··· Supplied material ···

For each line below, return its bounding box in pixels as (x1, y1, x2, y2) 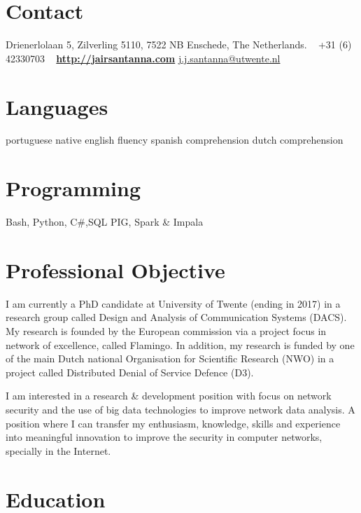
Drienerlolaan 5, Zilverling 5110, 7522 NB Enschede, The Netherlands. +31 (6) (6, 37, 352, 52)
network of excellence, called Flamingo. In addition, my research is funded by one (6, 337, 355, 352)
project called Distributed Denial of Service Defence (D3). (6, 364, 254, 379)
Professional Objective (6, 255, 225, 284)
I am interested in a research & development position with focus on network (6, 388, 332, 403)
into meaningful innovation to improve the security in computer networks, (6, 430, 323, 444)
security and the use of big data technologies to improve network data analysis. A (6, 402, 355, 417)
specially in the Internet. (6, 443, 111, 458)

···
··· Supplied material ···

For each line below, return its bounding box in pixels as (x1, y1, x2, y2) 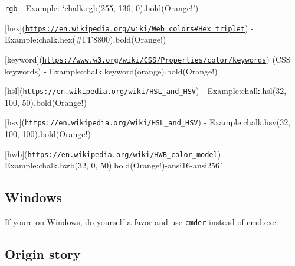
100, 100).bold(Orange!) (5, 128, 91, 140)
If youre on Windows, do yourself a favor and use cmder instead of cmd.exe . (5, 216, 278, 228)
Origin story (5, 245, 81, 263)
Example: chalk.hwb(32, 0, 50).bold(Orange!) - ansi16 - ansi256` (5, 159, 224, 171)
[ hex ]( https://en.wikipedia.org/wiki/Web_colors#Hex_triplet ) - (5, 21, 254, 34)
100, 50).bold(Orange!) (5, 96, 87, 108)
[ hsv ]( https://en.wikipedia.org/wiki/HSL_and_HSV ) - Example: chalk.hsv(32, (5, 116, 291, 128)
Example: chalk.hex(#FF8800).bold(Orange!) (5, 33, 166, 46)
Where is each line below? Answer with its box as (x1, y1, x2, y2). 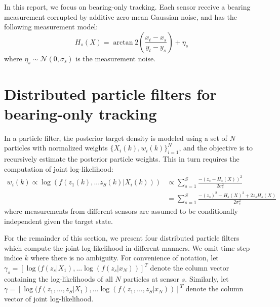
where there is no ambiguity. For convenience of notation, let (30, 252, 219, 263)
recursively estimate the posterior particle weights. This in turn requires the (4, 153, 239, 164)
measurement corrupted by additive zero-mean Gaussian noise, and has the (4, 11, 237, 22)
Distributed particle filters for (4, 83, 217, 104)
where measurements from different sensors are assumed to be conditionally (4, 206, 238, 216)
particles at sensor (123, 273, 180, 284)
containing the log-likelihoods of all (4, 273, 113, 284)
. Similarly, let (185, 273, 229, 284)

···
··· Supplied material ···

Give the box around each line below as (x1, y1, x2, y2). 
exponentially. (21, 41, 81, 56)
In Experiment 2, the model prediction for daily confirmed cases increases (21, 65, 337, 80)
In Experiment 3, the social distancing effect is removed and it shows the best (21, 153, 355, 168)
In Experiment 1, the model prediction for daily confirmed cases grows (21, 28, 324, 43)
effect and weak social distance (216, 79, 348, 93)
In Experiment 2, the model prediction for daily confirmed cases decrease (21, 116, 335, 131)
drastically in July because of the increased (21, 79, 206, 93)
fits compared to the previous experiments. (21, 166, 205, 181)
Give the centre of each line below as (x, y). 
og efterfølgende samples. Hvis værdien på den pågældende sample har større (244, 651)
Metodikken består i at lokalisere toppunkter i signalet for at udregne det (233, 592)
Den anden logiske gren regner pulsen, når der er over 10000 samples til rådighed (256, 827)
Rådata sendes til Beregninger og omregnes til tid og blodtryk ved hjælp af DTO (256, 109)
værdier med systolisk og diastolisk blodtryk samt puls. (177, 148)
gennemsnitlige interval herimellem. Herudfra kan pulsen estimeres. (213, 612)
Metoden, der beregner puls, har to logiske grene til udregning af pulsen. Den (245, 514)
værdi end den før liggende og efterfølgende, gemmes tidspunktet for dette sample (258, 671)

···

• [Aim of the exercise]: Line count for "Distributed": count the lines of the records above that contain it and give only the number.

• [Task result]: 2